May 27, 2004

Switzerland and Innovation

Joel Kurtzman (former HBR editor and editor of MBA in a Box) writes a piece for European Business Forum. He says you need to be messy to innovate and that places like Switzerland and Japan are a little too organized.

This goes well with a post from Evelyn at Crossroads Dispatches. The original article she quotes is Where To Get a Good Idea: Steal It Outside Your Group - by Michael Erard, Think Tank, NYT, May 22, 2004:

A cautionary real-life anecdote is in Hans Finzel's book, "Change Is Like a Slinky: 30 Strategies for Promoting and Surviving Change in Your Organization" (Northfield Publishing).

He describes how 50,000 of the 62,000 Swiss watchmakers lost their jobs from 1979 to 1981 because the world began shifting to quartz watches -- mostly ones made in Asia. The Swiss didn't realize how the world was changing until it was too late.

"It was the Swiss themselves who invented the electronic quartz movement at their research institute in Neuchatel, Switzerland," Finzel writes. "Yet when the Swiss researchers presented this revolutionary idea to the Swiss manufacturers in 1967, it was rejected.

Hope we didn't hurt anybody's feelings by picking on the Swiss today :)

Posted by Todd S. at May 27, 2004 08:35 AM | TrackBack
Comments

Just want to add that I wouldn't get too cozy thinking you are off the hook and an innovative genius just because you're not Japanese or Swiss ;-) Cautionary tales for all of us in any area where we are too attached to the status quo or illusionary allure of control.

Posted by: Evelyn Rodriguez at May 28, 2004 07:16 PM

I spent some time working in the Yokohama R&D center of a major Japanese automobile manufacurer, and I'll vouch for the fact that creativity wasn't lacking one bit among my Japanese coworkers.

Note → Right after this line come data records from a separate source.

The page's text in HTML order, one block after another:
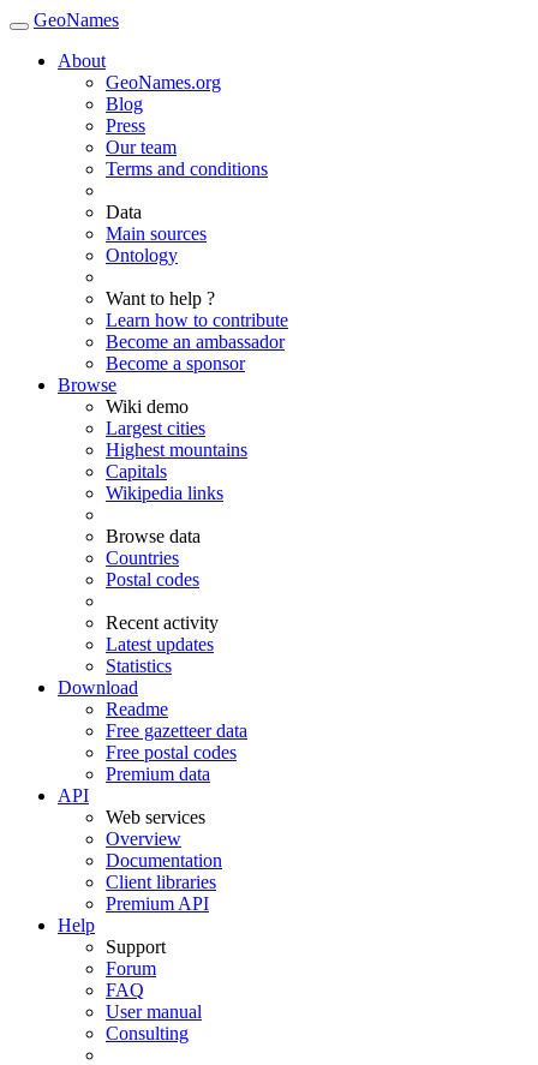
GeoNames
About
GeoNames.org
Blog
Press
Our team
Terms and conditions
Data
Main sources
Ontology
Want to help ?
Learn how to contribute
Become an ambassador
Become a sponsor
Browse
Wiki demo
Largest cities
Highest mountains
Capitals
Wikipedia links
Browse data
Countries
Postal codes
Recent activity
Latest updates
Statistics
Download
Readme
Free gazetteer data
Free postal codes
Premium data
API
Web services
Overview
Documentation
Client libraries
Premium API
Help
Support
Forum
FAQ
User manual
Consulting

To be sure, creativity is greatly influenced by culture, but corporate culture has a much larger effect on individual creativity than does a country's culture. This article makes the mistake of pinning causation on a collection of rather shallow cultural attributes, rather than on true drivers of innovation, such as economic incentives, education levels, and corporate resource allocation processes. To that point, the failure of the Swiss to innovate in the field of watches has much more to with disruptive technology theory than on their national culture.